Speech by Dr. Eluzai Abe Hakim, Consultant Physician and Medical Adviser to the Juba Link on the occasion of the graduation of the first Diploma Holding Nurses and Midwives at the Juba College of Nursing and Midwifery (JCONAM), Thursday 29th August 2013, Juba, South Sudan.
I wish to offer my hearty congratulations to the first Diploma graduates in Nursing and Midwifery from the Juba College of Nursing and Midwifery (JCONAM). My congratulations also go to the principal of the College, Ms. Petronella Wawa, the staff of the College, the Director General for Nursing and Midwifery at the Federal Ministry of Health, Mrs. Janet Michael, for working diligently to turn the vision of such a College into reality in exceptionally difficult circumstances. The cooperation of successive Ministers of Health and their respective Undersecretaries has been exemplary and deserve special mention. I regret the fact that I am unable to attend this historic occasion due to difficulty in taking time off work.
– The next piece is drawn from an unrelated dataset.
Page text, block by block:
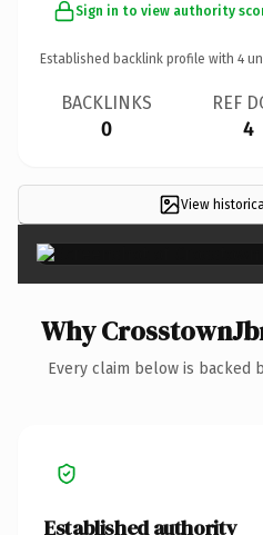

The College project is the product of a collective effort by a number of Non-Governmental Organisations which believed in our vision of a High quality College of Nursing and Midwifery for South Sudan which is an effective tool for implementing Primary Healthcare in rural areas of South Sudan. Well trained midwives are best suited to identify risky pregnancies through the use of well-honed clinical skills in the antenatal period and refer these to better equipped centres for safer delivery of the babies affected prior to commencement of labour.
Registered Nurses working alongside Midwives and clinical officers constitute effective members of a multidisciplinary Team in the primary care setting to diagnose common illnesses, administer immunisations and teach Health Education and promotion, perhaps better than has been done before. Subsequent graduates from this College will boost numbers of properly trained Nurses and Midwives and make the delivery of healthcare in the rural areas of South Sudan much better and more effective.
The College traces its origins to email correspondence and conversations between Mr. Michael Lear, then Director for International Relations at the Real Medicine Foundation (RMF) based in Los Angeles with Tim Walsh, consultant surgeon and at the time Chairman of the St. Mary’s Hospital, Isle of Wight-Juba Link and I .We proposed to Mr. Lear the development of a Diploma awarding College of Nursing and Midwifery, having identified a severe shortage of well -trained Registered Nurses and Midwives in South Sudan during an earlier fact finding visit to the country.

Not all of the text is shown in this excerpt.